# Faut-il éteindre l' iMac ou pas ?



## Johannès (7 Décembre 2009)

Ben voilà, je dois le recevoir aujourd'hui (j'espère)

Est-ce que c'est préférable de l'éteindre lorsqu'on ne s'en sert pas pendant plusieurs heure ? la nuit par exemple.

Ou préférez-vous le laisser en veille ?


----------



## Sansoucis (7 Décembre 2009)

Salut! J'ai mon Mac Intel 24" depuis Le 8 avril 2008, dès le premier jour j'ai fais ceci: tous les soirs je vais dans la pomme en haut à gauche et je clique sur "suspendre l'activité" Et tous les matins j'appuie sur une touche et il se remet en marche immédiatement. La seule fois où je l'ai éteint complètement c'est quand je suis partit 15 jours en vacances, mais je n'ai pas débranché la prise éléctrique.


----------



## Arlequin (7 Décembre 2009)

en attendant la réception du joujou, je me permets de te proposer un peu de lecture


----------



## pinkipou (7 Décembre 2009)

Je te conseille de l'éteindre pour la nuit, même si en veille il ne consomme quasiment rien, c'est ridicule de gaspiller de l'électricité pour rien. En plus il démarre très très vite (moins de 30 S), alors je ne vois pas l'intérêt de le laisser en veille la nuit. Par contre pour des pauses courtes pourquoi pas.


----------



## Johannès (7 Décembre 2009)

Merci, j'ai pris le temps de lire le fil...

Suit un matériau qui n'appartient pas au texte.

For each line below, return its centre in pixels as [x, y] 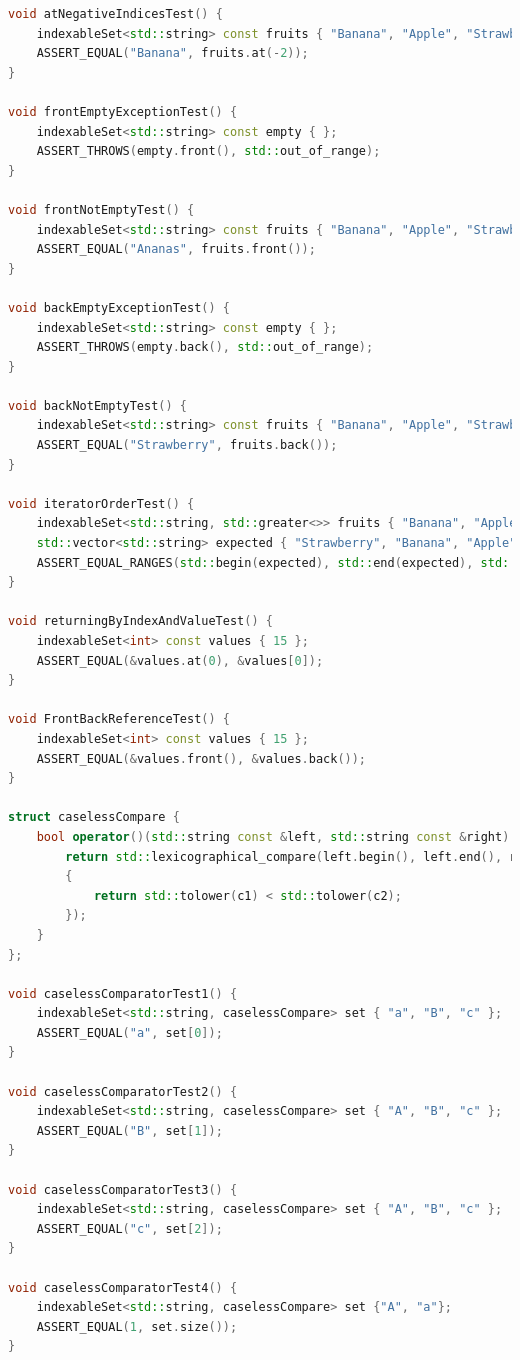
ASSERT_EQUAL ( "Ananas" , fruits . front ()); [176, 249]
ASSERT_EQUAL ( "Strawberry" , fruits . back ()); [187, 445]
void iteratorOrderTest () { [101, 503]
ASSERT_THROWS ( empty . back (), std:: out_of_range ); [205, 347]
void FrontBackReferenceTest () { [119, 719]
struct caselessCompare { [94, 817]
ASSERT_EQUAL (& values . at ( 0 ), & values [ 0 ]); [180, 660]
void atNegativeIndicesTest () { [115, 14]
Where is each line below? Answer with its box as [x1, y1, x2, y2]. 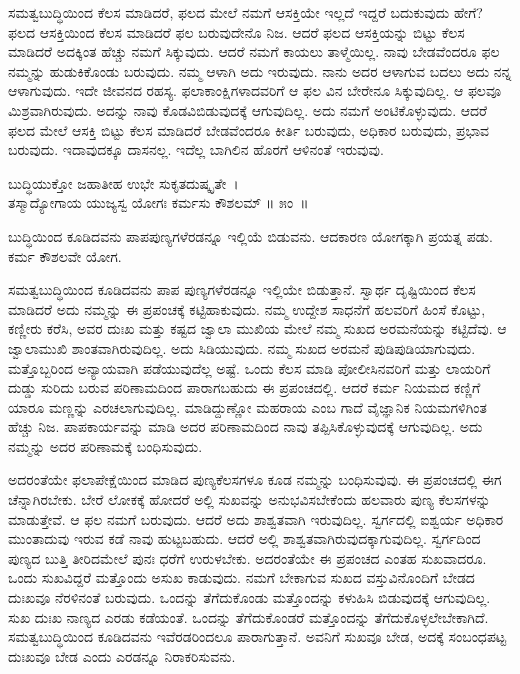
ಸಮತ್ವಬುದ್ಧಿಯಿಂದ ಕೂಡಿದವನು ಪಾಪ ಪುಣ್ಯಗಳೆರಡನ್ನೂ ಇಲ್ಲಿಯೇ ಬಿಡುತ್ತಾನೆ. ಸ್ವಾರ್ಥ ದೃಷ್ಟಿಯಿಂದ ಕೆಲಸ [8, 279, 476, 300]
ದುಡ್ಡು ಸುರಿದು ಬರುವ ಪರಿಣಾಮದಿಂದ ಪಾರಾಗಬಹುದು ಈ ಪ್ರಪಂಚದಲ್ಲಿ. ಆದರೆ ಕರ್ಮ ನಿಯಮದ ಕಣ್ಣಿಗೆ [8, 377, 481, 398]
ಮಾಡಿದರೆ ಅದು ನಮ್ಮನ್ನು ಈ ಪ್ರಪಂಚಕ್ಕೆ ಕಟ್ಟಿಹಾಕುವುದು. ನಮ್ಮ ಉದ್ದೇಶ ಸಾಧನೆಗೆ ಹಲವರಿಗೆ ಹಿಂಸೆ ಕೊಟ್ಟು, [8, 298, 486, 319]
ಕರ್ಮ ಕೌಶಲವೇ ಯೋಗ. [8, 245, 122, 266]
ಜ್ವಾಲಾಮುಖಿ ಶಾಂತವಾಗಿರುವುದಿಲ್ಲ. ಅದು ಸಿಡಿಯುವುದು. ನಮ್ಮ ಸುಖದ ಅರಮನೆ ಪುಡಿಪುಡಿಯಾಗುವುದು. [8, 337, 476, 358]
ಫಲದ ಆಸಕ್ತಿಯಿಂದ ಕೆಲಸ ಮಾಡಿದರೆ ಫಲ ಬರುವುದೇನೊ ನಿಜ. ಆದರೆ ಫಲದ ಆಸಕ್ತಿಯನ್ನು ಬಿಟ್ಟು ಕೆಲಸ [8, 21, 465, 42]
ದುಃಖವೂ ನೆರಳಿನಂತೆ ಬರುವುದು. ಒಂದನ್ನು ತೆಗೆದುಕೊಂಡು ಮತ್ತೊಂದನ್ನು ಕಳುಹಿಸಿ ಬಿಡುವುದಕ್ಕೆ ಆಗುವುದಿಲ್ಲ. [8, 587, 491, 608]
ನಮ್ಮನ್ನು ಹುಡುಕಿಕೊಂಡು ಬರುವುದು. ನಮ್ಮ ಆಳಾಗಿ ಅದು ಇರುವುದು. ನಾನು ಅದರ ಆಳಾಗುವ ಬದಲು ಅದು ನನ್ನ [8, 60, 512, 81]
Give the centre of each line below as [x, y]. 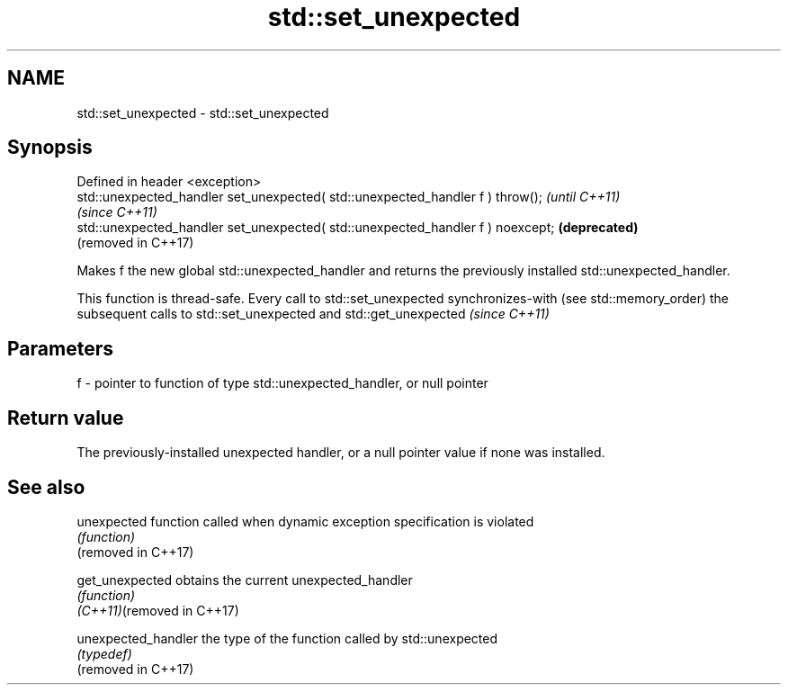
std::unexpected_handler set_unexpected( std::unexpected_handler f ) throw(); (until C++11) [349, 197]
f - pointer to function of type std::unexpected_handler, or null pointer [282, 383]
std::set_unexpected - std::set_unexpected [203, 112]
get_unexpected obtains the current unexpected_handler [245, 580]
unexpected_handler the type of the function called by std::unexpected [287, 638]
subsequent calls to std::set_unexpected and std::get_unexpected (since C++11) [313, 314]
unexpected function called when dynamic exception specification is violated [305, 521]
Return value [66, 418]
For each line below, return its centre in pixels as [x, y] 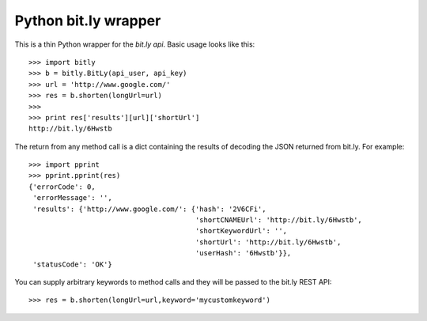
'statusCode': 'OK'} [72, 264]
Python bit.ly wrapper [88, 21]
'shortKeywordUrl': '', [241, 231]
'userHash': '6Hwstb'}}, [243, 253]
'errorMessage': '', [72, 198]
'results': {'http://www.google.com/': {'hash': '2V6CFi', [149, 209]
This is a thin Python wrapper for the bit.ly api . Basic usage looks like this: [135, 44]
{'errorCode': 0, [62, 187]

Donc mis à part des considérations personnelles sur l'environnement (je l'éteindrais donc le soir) pas de réelles raisons techniques.

Sur Windows j'étais même obligé parfois de le redémarrer dans la journée à cause de la saturation de la ram (j'ai 4 Go) je sais que ce ne sera pas le cas sur Mac qui gère la ram d'une façon proche de Linux que j'utilise souvent.


----------



## Karma-design (7 Décembre 2009)

En fait c'est la même consommation en veille et éteint (10W environ).
Ca vient du fait comme vous le savez qu'un appareil éteint consomme de l'énergie... Sauf vraiment éteint avec un interrupteur.
Bref, aucun intérêt niveau énergétique à l'éteindre.
Mais moi je l'éteint... je sais pas pourquoi, une habitude, le sentiment qu'un reboot est souvent bénéfique et qu'un ordinateur lancé depuis de nombreuses heures commence à ralentir (réflèxe Windows).


----------



## Johannès (7 Décembre 2009)

ça y est, je l'ai !

Il est géant et sans problèmes d'écran. N° série W89

Il marche nickel !


----------



## DarKOrange (7 Décembre 2009)

Bonjour, règle de base sur les forums : faire une recherche avant de poser sa question :mouais:

Ce sujet à déjà été abordé à plusieurs reprises, entre autre ici.


----------